• Exercise details: Please tally the lines of the records that contain "Außenpolitik" and send back only the total.

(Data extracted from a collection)
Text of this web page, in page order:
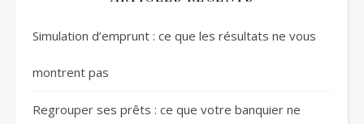
Simulation d’emprunt : ce que les résultats ne vous
montrent pas
Regrouper ses prêts : ce que votre banquier ne
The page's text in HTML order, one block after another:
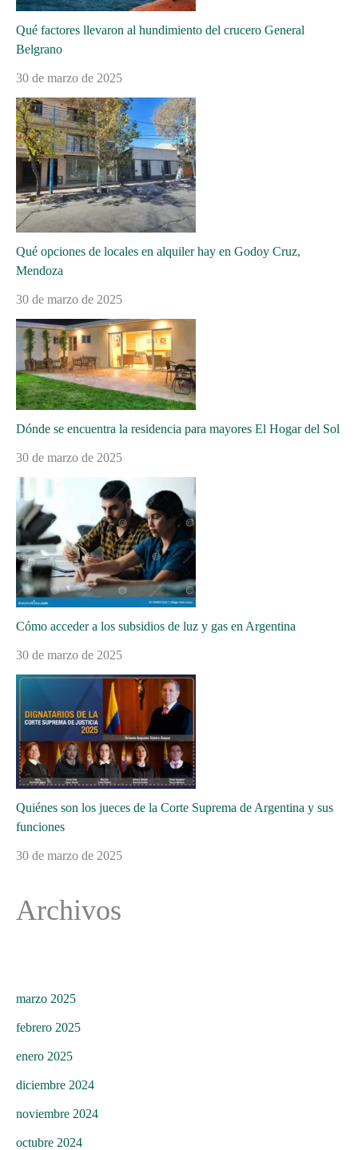
Qué factores llevaron al hundimiento del crucero General
Belgrano
30 de marzo de 2025
Qué opciones de locales en alquiler hay en Godoy Cruz,
Mendoza
30 de marzo de 2025
Dónde se encuentra la residencia para mayores El Hogar del Sol
30 de marzo de 2025
Cómo acceder a los subsidios de luz y gas en Argentina
30 de marzo de 2025
Quiénes son los jueces de la Corte Suprema de Argentina y sus
funciones
30 de marzo de 2025
Archivos
marzo 2025
febrero 2025
enero 2025
diciembre 2024
noviembre 2024
octubre 2024
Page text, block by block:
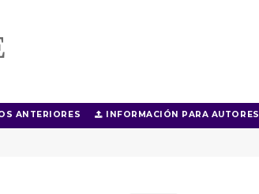
ANTERIORES INFORMACIÓN PARA AUTORES
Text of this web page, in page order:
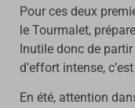
Pour ces deux
le Tourmalet,
Inutile donc de
d’effort intense,
En été, attention
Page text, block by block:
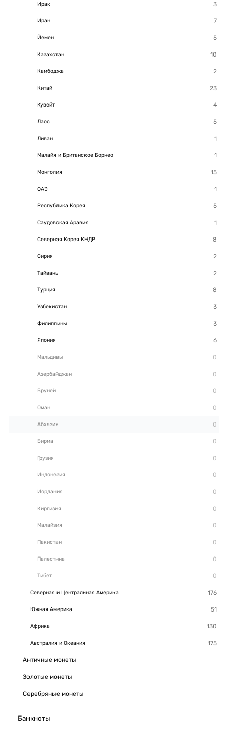
Ирак
Иран
Йемен
Казахстан
Камбоджа
Китай
Кувейт
Лаос
Ливан
Малайя и Британское Борнео
Монголия
ОАЭ
Республика Корея
Саудовская Аравия
Северная Корея КНДР
Сирия
Тайвань
Турция
Узбекистан
Филиппины
Япония
Мальдивы
Азербайджан
Бруней
Оман
Абхазия
Бирма
Грузия
Индонезия
Иордания
Киргизия
Малайзия
Пакистан
Палестина
Тибет
Северная и Центральная Америка
Южная Америка
Африка
Австралия и Океания
Античные монеты
Золотые монеты
Серебряные монеты
Банкноты
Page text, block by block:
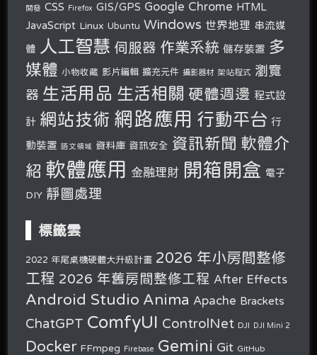
開發 CSS Firefox GIS/GPS Google Chrome HTML
JavaScript Linux Ubuntu Windows 世界地理 串流媒
體 人工智慧 伺服器 作業系統 儲存裝置 多
媒體 小物收藏 影片編輯 擴充元件 攝影器材 架站程式
瀏覽
器 生活用品 生活相關 硬體週邊 程式設
計 網站技術 網路應用 行動平台 行
動裝置 語文領域 資料庫 資訊安全 資訊新聞 軟體介
紹 軟體應用 金融理財 開箱開盒 電子
DIY 靜圖處理
標籤雲
2022 年尾桌機硬體大升級計畫 2026 年小房間整修
工程 2026 年舊房間整修工程 After Effects
Android Studio Anima Apache Brackets
ChatGPT ComfyUI ControlNet DJI DJI Mini 2
Docker FFmpeg Firebase Gemini Git GitHub
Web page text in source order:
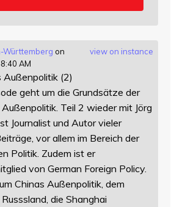
view on instance
Württemberg on
AM
Außenpolitik (2)
geht um die Grundsätze der
Teil 2 wieder mit Jörg
Journalist und Autor vieler
vor allem im Bereich der
Politik. Zudem ist er
von German Foreign Policy.
Chinas Außenpolitik, dem
die Shanghai
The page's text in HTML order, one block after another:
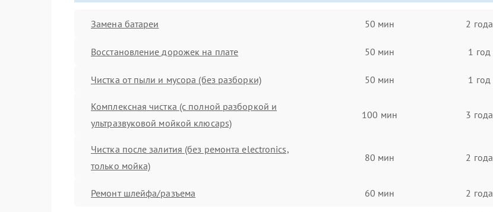
Замена батареи 50 мин 2 года
Восстановление дорожек на плате 50 мин 1 год
Чистка от пыли и мусора (без разборки) 50 мин 1 год
Комплексная чистка (с полной разборкой и
ультразвуковой мойкой клюcaps)
100 мин 3 года
Чистка после залития (без ремонта electronics,
только мойка)
80 мин 2 года
Ремонт шлейфа/разъема 60 мин 2 года
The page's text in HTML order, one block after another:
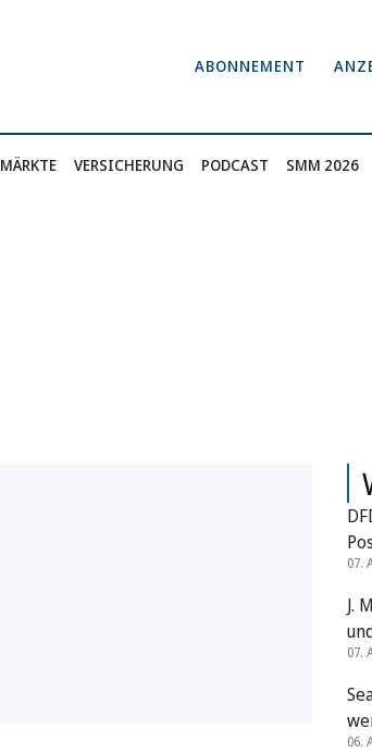
ABONNEMENT
MÄRKTE VERSICHERUNG PODCAST SMM 2026
07.
J.
07.
06.

• Answer for this exercise: 2